#### About this exercise
Your task is to output the listing word for word, with pictures excluded.

#### Supplied data
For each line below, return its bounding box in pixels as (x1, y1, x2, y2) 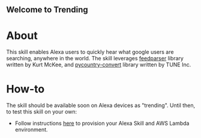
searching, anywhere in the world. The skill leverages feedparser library (6, 55, 184, 62)
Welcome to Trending (6, 5, 88, 15)
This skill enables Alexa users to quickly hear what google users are (6, 48, 174, 56)
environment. (14, 126, 48, 133)
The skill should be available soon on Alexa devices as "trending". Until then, (6, 102, 196, 109)
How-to (6, 82, 45, 96)
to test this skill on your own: (6, 108, 77, 115)
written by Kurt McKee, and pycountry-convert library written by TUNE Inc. (6, 61, 191, 68)
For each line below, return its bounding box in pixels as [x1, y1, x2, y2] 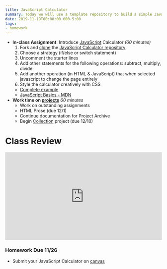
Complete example [19, 87, 59, 93]
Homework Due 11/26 [5, 247, 58, 254]
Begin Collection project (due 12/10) [19, 118, 93, 124]
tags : [5, 21, 16, 26]
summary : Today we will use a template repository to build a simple [5, 12, 153, 17]
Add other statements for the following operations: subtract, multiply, [19, 60, 162, 66]
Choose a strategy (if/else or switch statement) [19, 50, 117, 56]
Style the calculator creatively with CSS [19, 81, 101, 87]
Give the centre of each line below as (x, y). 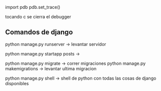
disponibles (17, 83)
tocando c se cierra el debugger (38, 17)
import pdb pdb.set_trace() (33, 7)
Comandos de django (39, 32)
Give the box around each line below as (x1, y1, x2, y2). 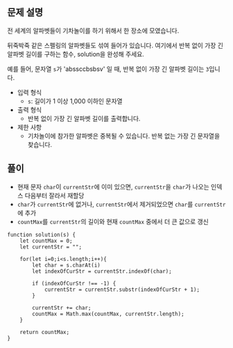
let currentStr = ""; (19, 243, 82, 251)
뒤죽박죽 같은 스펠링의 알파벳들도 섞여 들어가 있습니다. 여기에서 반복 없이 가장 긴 (7, 41, 224, 49)
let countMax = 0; (19, 237, 73, 244)
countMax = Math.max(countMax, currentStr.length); (32, 310, 185, 317)
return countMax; (19, 329, 70, 335)
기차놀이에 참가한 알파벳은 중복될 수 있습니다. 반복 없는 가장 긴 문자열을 (27, 132, 221, 140)
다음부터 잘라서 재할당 (24, 191, 85, 200)
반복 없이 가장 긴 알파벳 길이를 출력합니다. (27, 114, 141, 122)
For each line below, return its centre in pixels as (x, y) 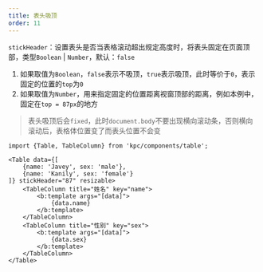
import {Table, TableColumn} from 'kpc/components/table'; (108, 146)
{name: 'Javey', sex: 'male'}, (75, 167)
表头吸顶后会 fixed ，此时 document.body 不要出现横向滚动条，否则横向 (140, 120)
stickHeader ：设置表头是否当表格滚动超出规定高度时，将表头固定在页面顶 (129, 47)
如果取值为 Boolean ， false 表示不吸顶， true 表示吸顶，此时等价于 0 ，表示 (137, 73)
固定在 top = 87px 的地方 (59, 104)
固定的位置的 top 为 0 (51, 84)
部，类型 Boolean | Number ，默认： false (72, 57)
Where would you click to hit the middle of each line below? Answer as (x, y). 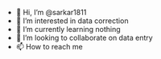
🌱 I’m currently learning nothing (68, 29)
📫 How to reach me (49, 47)
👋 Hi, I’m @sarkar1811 (51, 12)
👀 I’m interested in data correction (72, 21)
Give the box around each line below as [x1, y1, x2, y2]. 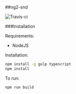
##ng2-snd [5, 4, 28, 10]
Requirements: [5, 33, 34, 39]
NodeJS [12, 43, 29, 48]
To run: [5, 75, 20, 81]
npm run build [5, 85, 34, 90]
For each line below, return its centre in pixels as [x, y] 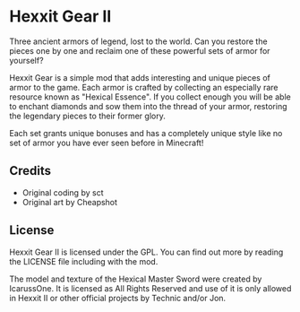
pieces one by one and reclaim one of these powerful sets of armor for [140, 50]
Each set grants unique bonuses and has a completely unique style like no [146, 133]
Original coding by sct [63, 192]
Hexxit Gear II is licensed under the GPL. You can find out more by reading [146, 252]
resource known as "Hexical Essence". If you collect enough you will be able [150, 97]
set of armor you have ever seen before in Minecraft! [107, 143]
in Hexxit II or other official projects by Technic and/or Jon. [118, 298]
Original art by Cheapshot [70, 202]
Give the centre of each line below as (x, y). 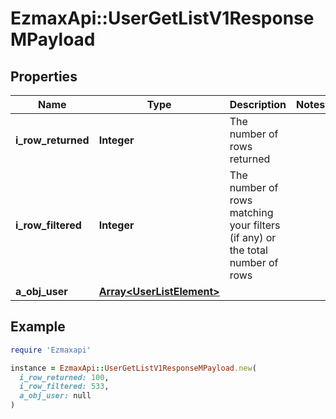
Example (38, 327)
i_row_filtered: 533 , (64, 387)
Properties (44, 76)
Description (258, 104)
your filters (255, 225)
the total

#### Result for this task
For each line below, return its bounding box in pixels as (x1, y1, x2, y2) 
searching, anywhere in the world. The skill leverages feedparser library (6, 55, 184, 62)
Welcome to Trending (6, 5, 88, 15)
This skill enables Alexa users to quickly hear what google users are (6, 48, 174, 56)
environment. (14, 126, 48, 133)
The skill should be available soon on Alexa devices as "trending". Until then, (6, 102, 196, 109)
How-to (6, 82, 45, 96)
to test this skill on your own: (6, 108, 77, 115)
written by Kurt McKee, and pycountry-convert library written by TUNE Inc. (6, 61, 191, 68)
For each line below, return its bounding box in pixels as [x1, y1, x2, y2] 
Complete example [19, 87, 59, 93]
Homework Due 11/26 [5, 247, 58, 254]
Begin Collection project (due 12/10) [19, 118, 93, 124]
tags : [5, 21, 16, 26]
summary : Today we will use a template repository to build a simple [5, 12, 153, 17]
Add other statements for the following operations: subtract, multiply, [19, 60, 162, 66]
Choose a strategy (if/else or switch statement) [19, 50, 117, 56]
Style the calculator creatively with CSS [19, 81, 101, 87]
Give the centre of each line below as (x, y). 
disponibles (17, 83)
tocando c se cierra el debugger (38, 17)
import pdb pdb.set_trace() (33, 7)
Comandos de django (39, 32)
Give the box around each line below as (x1, y1, x2, y2). 
let currentStr = ""; (19, 243, 82, 251)
뒤죽박죽 같은 스펠링의 알파벳들도 섞여 들어가 있습니다. 여기에서 반복 없이 가장 긴 (7, 41, 224, 49)
let countMax = 0; (19, 237, 73, 244)
countMax = Math.max(countMax, currentStr.length); (32, 310, 185, 317)
return countMax; (19, 329, 70, 335)
기차놀이에 참가한 알파벳은 중복될 수 있습니다. 반복 없는 가장 긴 문자열을 (27, 132, 221, 140)
다음부터 잘라서 재할당 (24, 191, 85, 200)
반복 없이 가장 긴 알파벳 길이를 출력합니다. (27, 114, 141, 122)
For each line below, return its centre in pixels as (x, y) 
import {Table, TableColumn} from 'kpc/components/table'; (108, 146)
{name: 'Javey', sex: 'male'}, (75, 167)
表头吸顶后会 fixed ，此时 document.body 不要出现横向滚动条，否则横向 (140, 120)
stickHeader ：设置表头是否当表格滚动超出规定高度时，将表头固定在页面顶 (129, 47)
如果取值为 Boolean ， false 表示不吸顶， true 表示吸顶，此时等价于 0 ，表示 (137, 73)
固定在 top = 87px 的地方 (59, 104)
固定的位置的 top 为 0 (51, 84)
部，类型 Boolean | Number ，默认： false (72, 57)
Where would you click to hit the middle of each line below? Answer as (x, y). 
🌱 I’m currently learning nothing (68, 29)
📫 How to reach me (49, 47)
👋 Hi, I’m @sarkar1811 (51, 12)
👀 I’m interested in data correction (72, 21)
Give the box around each line below as [x1, y1, x2, y2]. 
##ng2-snd [5, 4, 28, 10]
Requirements: [5, 33, 34, 39]
NodeJS [12, 43, 29, 48]
To run: [5, 75, 20, 81]
npm run build [5, 85, 34, 90]
For each line below, return its centre in pixels as [x, y] 
pieces one by one and reclaim one of these powerful sets of armor for [140, 50]
Each set grants unique bonuses and has a completely unique style like no [146, 133]
Original coding by sct [63, 192]
Hexxit Gear II is licensed under the GPL. You can find out more by reading [146, 252]
resource known as "Hexical Essence". If you collect enough you will be able [150, 97]
set of armor you have ever seen before in Minecraft! [107, 143]
in Hexxit II or other official projects by Technic and/or Jon. [118, 298]
Original art by Cheapshot [70, 202]
Give the centre of each line below as (x, y). 
Example (38, 327)
i_row_filtered: 533 , (64, 387)
Properties (44, 76)
Description (258, 104)
your filters (255, 225)
the total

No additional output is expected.